Com uma timidez característica das crianças, os olhos da pequena Kézia brilham ao falar da sua maior paixão: o balé. "Eu espero que dê tudo certo porque pra mim é um grande sonho ser uma bailarina um dia", comenta, sorrindo. Durante a intensidade das seleções locais, a bailarina, mesmo nervosa, conseguiu dar o melhor de si. "Na hora bateu um pouquinho de nervoso mas depois passou. Eu tava passeando com a minha tia e quando o pai me ligou avisando, eu fiquei muito feliz", relembra a menina.

PROJETO

A professora Elaine Brandão explica que o Projeto Meia Ponta-Ponta já existe há dez anos e, pelo menos há três deles, é realizado na paróquia. Neste ano, a inscrição de Kézia na seletivas do Bolshoi foi como um "teste". "Quando participamos do Dança Pará, fomos muito assediadas por conta das meninas por outras escolas. Aí aquilo foi despertando na gente um interesse. Acabou que deu certo de uma passar mas a gente resolveu fazer um teste pra ver como funciona, mas temos outras meninas com muito potencial também", conta. "Pra ela que é de baixa renda, o Bolshoi é muito bom porque ela não vai pagar nada. São oito anos de formação e ela já sai profissional. Se quiser, pode ir pra outro país, conseguir uma bolsa... Tudo vai depender do empenho dela", ressalta. 

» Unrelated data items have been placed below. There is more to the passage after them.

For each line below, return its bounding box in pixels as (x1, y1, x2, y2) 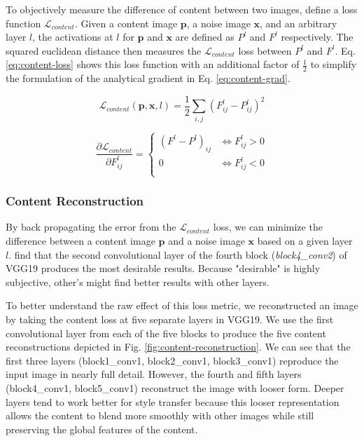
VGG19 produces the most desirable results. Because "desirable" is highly (6, 261, 321, 276)
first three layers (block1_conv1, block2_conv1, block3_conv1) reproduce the (6, 353, 339, 367)
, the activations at (32, 29, 113, 44)
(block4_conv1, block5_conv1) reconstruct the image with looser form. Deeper (6, 380, 344, 395)
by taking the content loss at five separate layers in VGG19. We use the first (6, 312, 334, 326)
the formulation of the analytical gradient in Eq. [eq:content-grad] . (6, 71, 290, 86)
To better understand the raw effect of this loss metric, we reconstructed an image (6, 298, 358, 313)
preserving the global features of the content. (6, 421, 198, 436)
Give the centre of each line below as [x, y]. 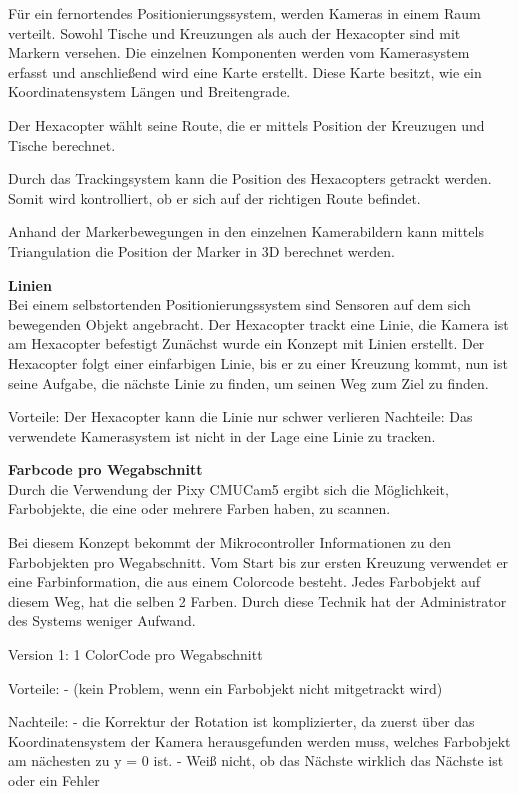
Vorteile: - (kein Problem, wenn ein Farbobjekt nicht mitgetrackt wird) [225, 687]
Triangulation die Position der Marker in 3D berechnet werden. [201, 250]
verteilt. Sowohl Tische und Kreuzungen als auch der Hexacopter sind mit [234, 32]
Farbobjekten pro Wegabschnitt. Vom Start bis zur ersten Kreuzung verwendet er [258, 561]
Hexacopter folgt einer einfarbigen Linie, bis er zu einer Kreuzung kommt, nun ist [258, 362]
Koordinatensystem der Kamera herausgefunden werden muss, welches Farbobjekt [259, 740]
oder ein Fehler [54, 780]
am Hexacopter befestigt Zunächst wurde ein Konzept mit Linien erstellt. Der [246, 343]
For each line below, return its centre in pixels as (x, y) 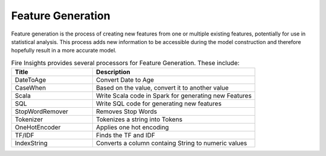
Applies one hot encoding (132, 128)
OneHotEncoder (38, 128)
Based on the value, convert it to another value (162, 88)
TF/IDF (24, 136)
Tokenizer (29, 119)
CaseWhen (30, 88)
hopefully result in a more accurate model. (64, 51)
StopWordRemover (42, 111)
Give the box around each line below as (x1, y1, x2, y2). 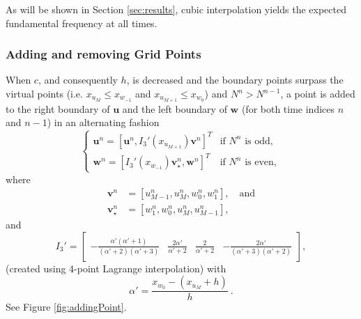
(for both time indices (241, 101, 335, 116)
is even (245, 157, 274, 168)
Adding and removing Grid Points (6, 45, 201, 63)
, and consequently (38, 72, 118, 87)
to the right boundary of (6, 101, 110, 116)
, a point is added (280, 86, 355, 100)
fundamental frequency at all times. (6, 15, 158, 30)
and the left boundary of (122, 101, 227, 116)
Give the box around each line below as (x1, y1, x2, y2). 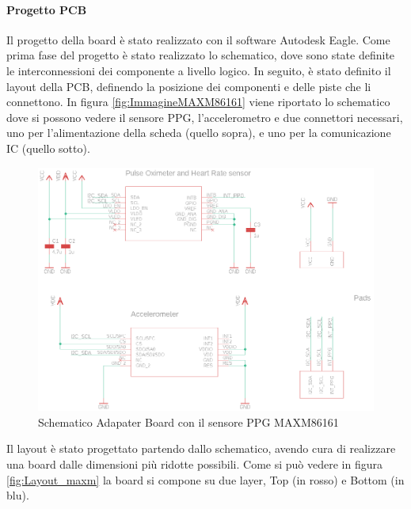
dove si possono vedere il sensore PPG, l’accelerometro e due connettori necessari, (6, 108, 403, 125)
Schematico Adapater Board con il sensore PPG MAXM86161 (38, 413, 339, 430)
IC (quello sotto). (6, 139, 90, 156)
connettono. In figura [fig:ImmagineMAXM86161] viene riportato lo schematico (6, 93, 390, 110)
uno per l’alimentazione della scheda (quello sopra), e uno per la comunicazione (6, 124, 391, 141)
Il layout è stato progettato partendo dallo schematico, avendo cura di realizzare (6, 440, 396, 457)
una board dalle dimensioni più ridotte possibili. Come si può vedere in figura (6, 456, 382, 473)
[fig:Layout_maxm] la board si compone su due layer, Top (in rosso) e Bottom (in (6, 471, 405, 488)

Atualmente, a iniciativa atende 70 meninas carentes, com idade entre quatro e 16 anos de idade e as inscrições ficam abertas durante todo o ano. "Quem quiser, é só chegar na sala do balé e solicitar a inscrição. As aulas funcionam às segundas e quartas, às 17 horas. Há apenas uma taxa de ajuda de R$30. São quatro turmas e a gente vai dividindo conforme o grau de dificuldade", detalha. "Fiz um projeto e a igreja abraçou a ideia. Pedi uma sala pra dar aula e consegui. Já tinha os espelhos e fui estruturando com as barras e outras coisas. A gente cobra esse valor só pra manter o espaço. A igreja entra com ajuda em figurino, transporte, ajuda muito", acrescenta.

"Assim como a Kézia conseguiu, outras crianças podem também"

Mesmo com dificuldades financeiras enfrentadas pelas famílias das alunas, a professora pontua o empenho dos familiares em fazer com que as meninas tenha uma oportunidade diferente por meio da dança. "A gente vê como é grande a dificuldade, mas elas vêm. As mãezinhas se esforçam pra trazer. A gente vai vendo isso e vai criando amor, vai criando uma família, então a gente se esforça pra manter esse projeto", conclui.  

Coordenadora da Pastoral do Menor em Belém, Irna Pantoja destaca a importância social de projetos de resgate de crianças em locais de vulnerabilidade, como os bairros do Barreiro e do Telégrafo, por exemplo. "O balé não é uma fuga, é a transformação da vida dos nossos meninos porque enquanto eles estão nas atividades, seja balé, esporte, cultura de modo geral, isso garante que eles estão fora da violência. Eles não correm risco. E acaba que é bom não só para a questão física, mas como para a educação", defende.

"O projeto oportuniza sonhos altos e eles vão voar bastante"

Além disso, promover aulas de modalidades restritas à nichos sociais elitizados, também é uma forma de proporcionar uma reinserção dos pequenos, avalia ainda Irna. "O projeto vem garantir o direito que essas crianças tenham à cultura, ao lazer e em especial, claro, ao balé que a gente sabe que ainda é uma dança que é pras pessoas que tem um recurso a mais, é algo elitizado ainda", pontua.